Last week, Santos Ltd (ASX: STO) announced the retirement of Chief Financial Officer Mr Andrew Seaton, a member of the company's management team for over 11 years, who helped steer the company through the impact of the dramatic fall in oil prices over the last three years.
Since Mr Kevin Gallagher was appointed Managing Director and Chief Executive Officer of Santos on 1 February 2016, there have been a number of senior management changes as well as the resignation of directors Ms Jane Hemstritch and Mr Ken Dean.
There's no doubt about it, Santos has been in a world of pain for the last few years and in response it has been slashing its capital expenditure to try to improve its cash flow. To illustrate the dire financial circumstances the company has found itself in, shareholders experienced a dramatic plunge in profitability from a positive 84.8 cents in earnings per share in 2011 to a negative 234.2 cents per share in 2015.
In the last 12 months though, there has been a marked improvement in the world oil price, rising to north of US$60 before falling back more recently to around US$44.
The problem for Santos is its earnings are highly dependent on the world oil price and as reassuring as the recent rally in oil from below $US30 has been, there are no guarantees that the oil price will continue to rise, and hence help save Santos shareholders from the economic funk it's currently in.
No doubt, the appointment of Mr Kevin Gallagher is a good move by the Board to ensure a fresh approach to Santos' woes is undertaken, but thinking long term, I'm not sure if Santos is a company that is well suited for long-term portfolios.
Of course, anyone who has purchased shares of Santos in the last two years may be forced into a long-term position if they're reluctant to realise a loss on their purchase, but such is the nature of investing in companies which have no control over the selling price of their key products.
Thinking 12 months out, there's a possibility that oil prices will continue to fall with excess supply not expected to balance with demand until at least mid-2017 at the earliest.
Given this, I wouldn't buy Santos today, and for similar reasons, I'd also avoid Woodside Petroleum Limited (ASX: WPL).

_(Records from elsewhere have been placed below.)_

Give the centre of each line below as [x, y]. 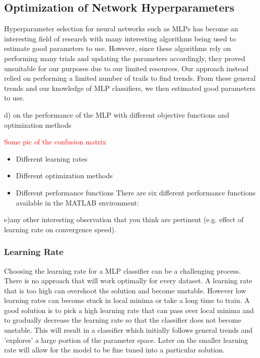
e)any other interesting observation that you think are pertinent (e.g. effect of [124, 219]
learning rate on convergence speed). [60, 229]
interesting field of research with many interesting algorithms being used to [120, 38]
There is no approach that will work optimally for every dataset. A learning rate [128, 280]
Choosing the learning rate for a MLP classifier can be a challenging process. [122, 270]
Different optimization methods [64, 175]
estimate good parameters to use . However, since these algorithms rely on [118, 48]
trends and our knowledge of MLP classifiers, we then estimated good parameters [130, 88]
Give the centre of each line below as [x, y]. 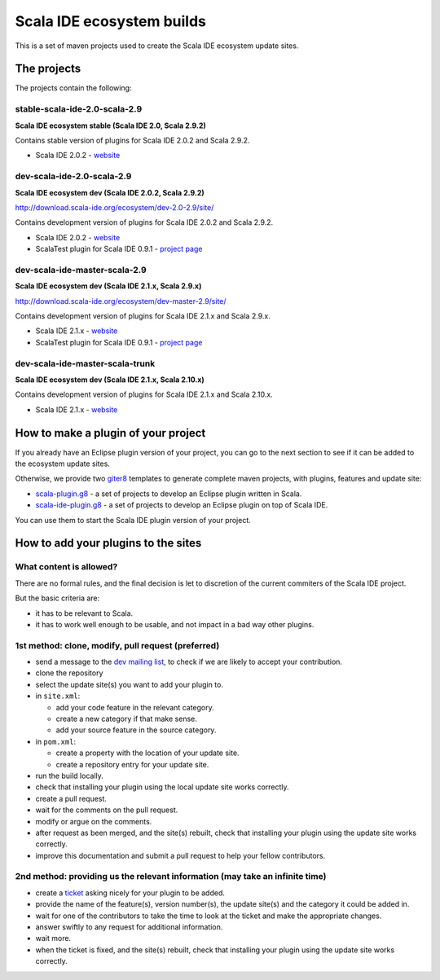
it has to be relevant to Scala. [84, 613]
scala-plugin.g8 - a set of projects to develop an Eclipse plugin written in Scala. [169, 494]
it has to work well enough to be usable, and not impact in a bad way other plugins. [175, 624]
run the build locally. [69, 776]
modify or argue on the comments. [94, 821]
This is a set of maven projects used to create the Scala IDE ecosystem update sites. [157, 46]
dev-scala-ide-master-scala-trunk [85, 363]
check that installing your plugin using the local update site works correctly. [162, 787]
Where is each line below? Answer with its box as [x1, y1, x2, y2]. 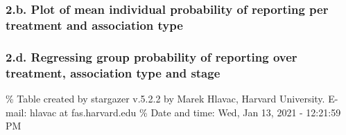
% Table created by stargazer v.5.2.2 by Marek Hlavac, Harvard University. [6, 91, 325, 105]
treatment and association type [6, 16, 183, 33]
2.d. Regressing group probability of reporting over [6, 48, 297, 65]
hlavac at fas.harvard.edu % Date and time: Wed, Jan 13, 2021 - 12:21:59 [29, 105, 341, 119]
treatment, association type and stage [6, 64, 220, 81]
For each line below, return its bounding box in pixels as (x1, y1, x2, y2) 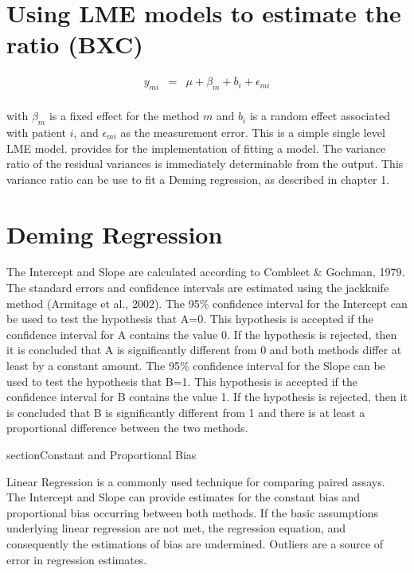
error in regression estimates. (6, 551, 147, 567)
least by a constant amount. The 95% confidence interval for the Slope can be (6, 357, 385, 374)
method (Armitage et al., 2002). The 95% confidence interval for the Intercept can (6, 294, 408, 311)
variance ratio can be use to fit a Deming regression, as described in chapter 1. (6, 170, 390, 187)
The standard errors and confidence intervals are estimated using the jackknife (6, 279, 389, 296)
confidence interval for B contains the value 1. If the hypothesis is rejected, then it (6, 388, 408, 405)
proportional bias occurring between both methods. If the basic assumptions (6, 504, 378, 520)
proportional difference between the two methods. (6, 419, 248, 436)
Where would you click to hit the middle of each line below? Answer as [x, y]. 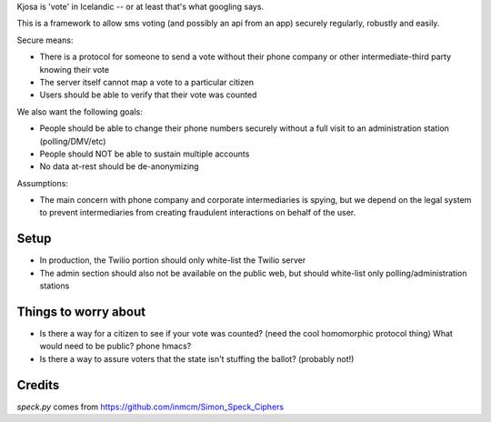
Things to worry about [81, 311]
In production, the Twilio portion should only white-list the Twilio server [173, 260]
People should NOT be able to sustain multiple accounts [145, 154]
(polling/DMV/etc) [73, 141]
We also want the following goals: [80, 111]
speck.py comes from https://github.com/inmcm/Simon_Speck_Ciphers [150, 407]
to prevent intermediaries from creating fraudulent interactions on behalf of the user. [198, 213]
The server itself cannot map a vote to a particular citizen [147, 82]
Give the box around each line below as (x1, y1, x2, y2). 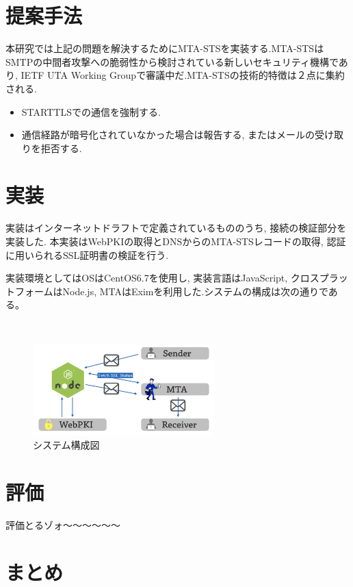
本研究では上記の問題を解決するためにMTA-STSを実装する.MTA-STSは (5, 41, 324, 55)
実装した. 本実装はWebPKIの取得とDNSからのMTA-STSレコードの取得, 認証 (5, 234, 346, 248)
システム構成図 (33, 438, 100, 452)
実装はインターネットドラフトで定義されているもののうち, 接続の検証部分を (5, 221, 347, 235)
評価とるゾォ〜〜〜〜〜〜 (5, 518, 120, 532)
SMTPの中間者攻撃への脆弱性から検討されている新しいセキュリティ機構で (5, 54, 339, 68)
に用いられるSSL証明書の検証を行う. (5, 247, 169, 262)
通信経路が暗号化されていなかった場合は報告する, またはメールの (21, 127, 315, 142)
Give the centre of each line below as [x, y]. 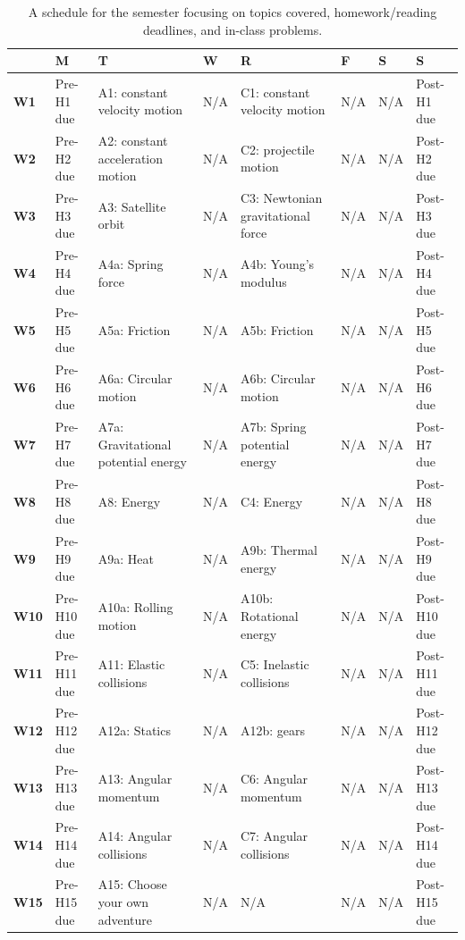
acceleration [131, 158]
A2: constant [133, 141]
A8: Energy [129, 501]
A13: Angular [135, 779]
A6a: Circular [135, 378]
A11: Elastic [131, 664]
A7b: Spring [273, 427]
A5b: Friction [277, 329]
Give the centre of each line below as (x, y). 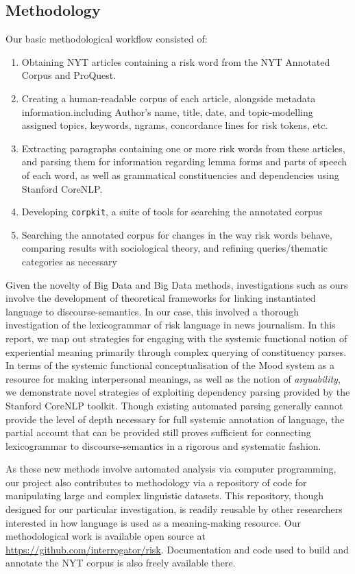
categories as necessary (69, 261)
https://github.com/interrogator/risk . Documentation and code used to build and (177, 549)
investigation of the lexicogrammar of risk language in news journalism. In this (171, 325)
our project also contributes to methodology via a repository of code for (156, 482)
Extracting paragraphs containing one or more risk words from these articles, (183, 148)
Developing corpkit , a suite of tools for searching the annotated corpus (172, 212)
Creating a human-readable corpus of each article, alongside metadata (169, 98)
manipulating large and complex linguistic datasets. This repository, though (165, 495)
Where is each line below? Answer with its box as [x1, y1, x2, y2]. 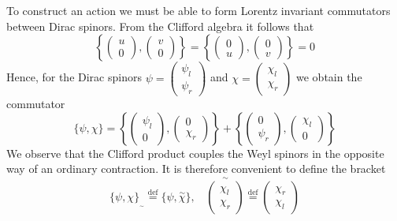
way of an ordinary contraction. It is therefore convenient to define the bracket [6, 160, 386, 177]
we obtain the [296, 69, 362, 85]
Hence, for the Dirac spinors [6, 69, 142, 85]
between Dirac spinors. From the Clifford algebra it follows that [6, 17, 314, 34]
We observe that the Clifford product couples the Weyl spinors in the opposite [6, 144, 384, 161]
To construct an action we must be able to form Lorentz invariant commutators [6, 2, 391, 18]
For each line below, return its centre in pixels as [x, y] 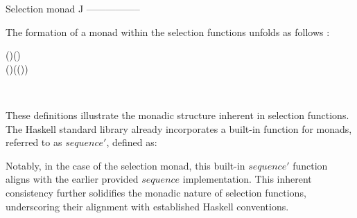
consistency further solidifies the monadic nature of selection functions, [156, 192]
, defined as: [132, 142]
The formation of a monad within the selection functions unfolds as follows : [168, 31]
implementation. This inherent [247, 179]
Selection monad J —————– [73, 8]
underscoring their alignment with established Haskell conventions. [147, 206]
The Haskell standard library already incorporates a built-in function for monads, [179, 128]
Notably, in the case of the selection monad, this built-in [125, 165]
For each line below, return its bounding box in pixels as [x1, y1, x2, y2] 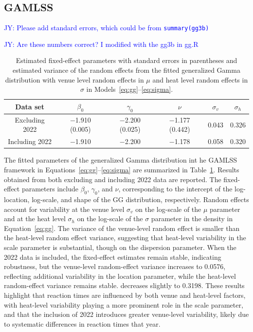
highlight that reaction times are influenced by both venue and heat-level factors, [4, 290, 246, 300]
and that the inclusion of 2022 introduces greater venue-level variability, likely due [4, 309, 249, 319]
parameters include [21, 184, 78, 194]
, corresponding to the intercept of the [118, 184, 233, 194]
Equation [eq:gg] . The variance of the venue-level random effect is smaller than [4, 223, 240, 233]
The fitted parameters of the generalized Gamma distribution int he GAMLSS [4, 155, 237, 165]
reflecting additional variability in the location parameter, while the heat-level [4, 270, 236, 281]
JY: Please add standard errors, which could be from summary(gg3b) [4, 22, 209, 33]

I far prefer to invest in companies that have a degree of pricing power, companies far removed from the oil and gas industries, which have created products that can demonstrate true pricing power. Such companies include Cochlear Limited (ASX: COH), Bellamy's Australia Ltd (ASX: BAL) and REA Group Limited (ASX: REA). I'd recommend that anyone serious about growing their net worth over many years has these companies on their watch list.